* _The task_:
Could you output each line below precisely as it stands, without the images?

(Collection entries)
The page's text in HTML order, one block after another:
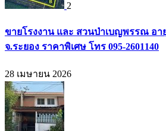
2
ขายโรงงาน และ สวนป่าเบญพรรณ อา
จ.ระยอง ราคาพิเศษ โทร 095-2601140
28 เมษายน 2026
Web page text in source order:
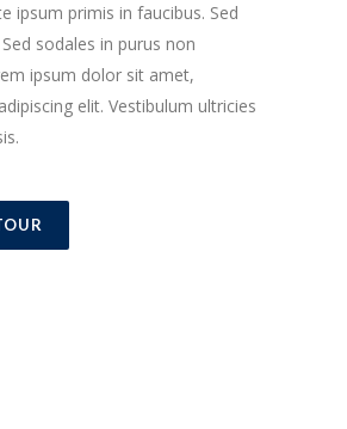
ipsum primis in faucibus. Sed
sodales in purus non
ipsum dolor sit amet,
elit. Vestibulum ultricies
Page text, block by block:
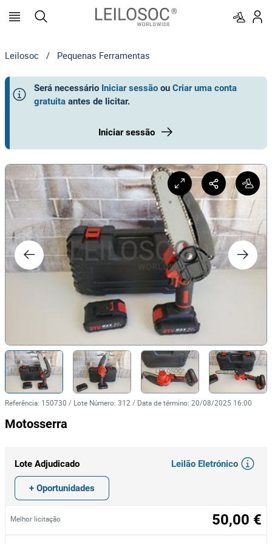
Leilosoc / Pequenas Ferramentas
Será necessário Iniciar sessão ou Criar uma conta
gratuita antes de licitar.
Iniciar sessão
Referência: 150730 / Lote Número: 312 / Data de término: 20/08/2025 16:00
Motosserra
Lote Adjudicado Leilão Eletrónico
+ Oportunidades
Melhor licitação 50,00 €
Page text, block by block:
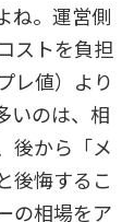
ね。運営側
ストを負担
レ値）より
いのは、相
後から「メ
後悔するこ
の相場をア
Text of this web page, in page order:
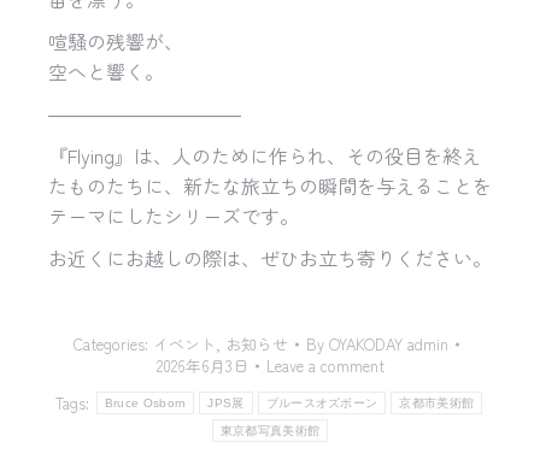
喧騒の残響が、
空へと響く。
――――――――――
『Flying』は、人のために作られ、その役目を終え
たものたちに、新たな旅立ちの瞬間を与えることを
テーマにしたシリーズです。
お近くにお越しの際は、ぜひお立ち寄りください。
Categories: イベント , お知らせ By OYAKODAY admin
2026年6月3日
Leave a comment
Tags:
Bruce Osborn JPS展 ブルースオズボーン 京都市美術館
東京都写真美術館
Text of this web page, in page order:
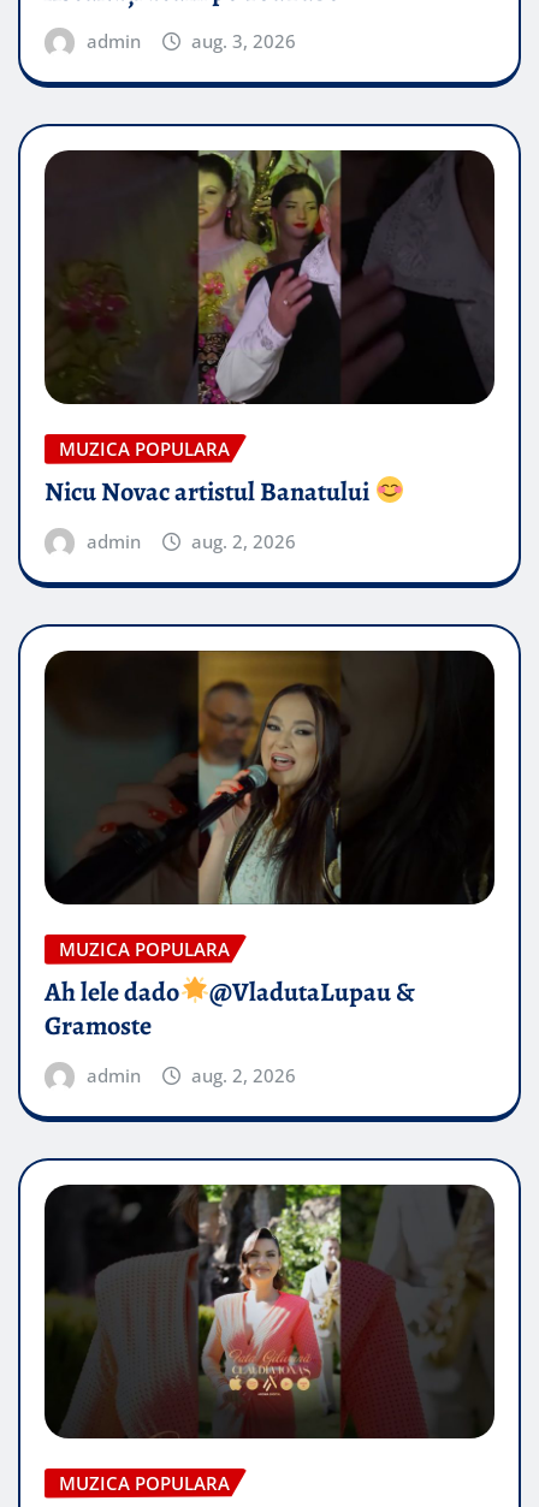
admin aug. 3, 2026
MUZICA POPULARA
Nicu Novac artistul Banatului
admin aug. 2, 2026
MUZICA POPULARA
Ah lele dado​
@VladutaLupau &
Gramoste
admin aug. 2, 2026
MUZICA POPULARA

* _Problem solution_:
The page's text in HTML order, one block after another:
2
ขายโรงงาน และ สวนป่าเบญพรรณ อา
จ.ระยอง ราคาพิเศษ โทร 095-2601140
28 เมษายน 2026
Web page text in source order:
ipsum primis in faucibus. Sed
sodales in purus non
ipsum dolor sit amet,
elit. Vestibulum ultricies
Page text, block by block:
Leilosoc / Pequenas Ferramentas
Será necessário Iniciar sessão ou Criar uma conta
gratuita antes de licitar.
Iniciar sessão
Referência: 150730 / Lote Número: 312 / Data de término: 20/08/2025 16:00
Motosserra
Lote Adjudicado Leilão Eletrónico
+ Oportunidades
Melhor licitação 50,00 €
Page text, block by block:
ね。運営側
ストを負担
レ値）より
いのは、相
後から「メ
後悔するこ
の相場をア
Text of this web page, in page order:
喧騒の残響が、
空へと響く。
――――――――――
『Flying』は、人のために作られ、その役目を終え
たものたちに、新たな旅立ちの瞬間を与えることを
テーマにしたシリーズです。
お近くにお越しの際は、ぜひお立ち寄りください。
Categories: イベント , お知らせ By OYAKODAY admin
2026年6月3日
Leave a comment
Tags:
Bruce Osborn JPS展 ブルースオズボーン 京都市美術館
東京都写真美術館
Text of this web page, in page order:
admin aug. 3, 2026
MUZICA POPULARA
Nicu Novac artistul Banatului
admin aug. 2, 2026
MUZICA POPULARA
Ah lele dado​
@VladutaLupau &
Gramoste
admin aug. 2, 2026
MUZICA POPULARA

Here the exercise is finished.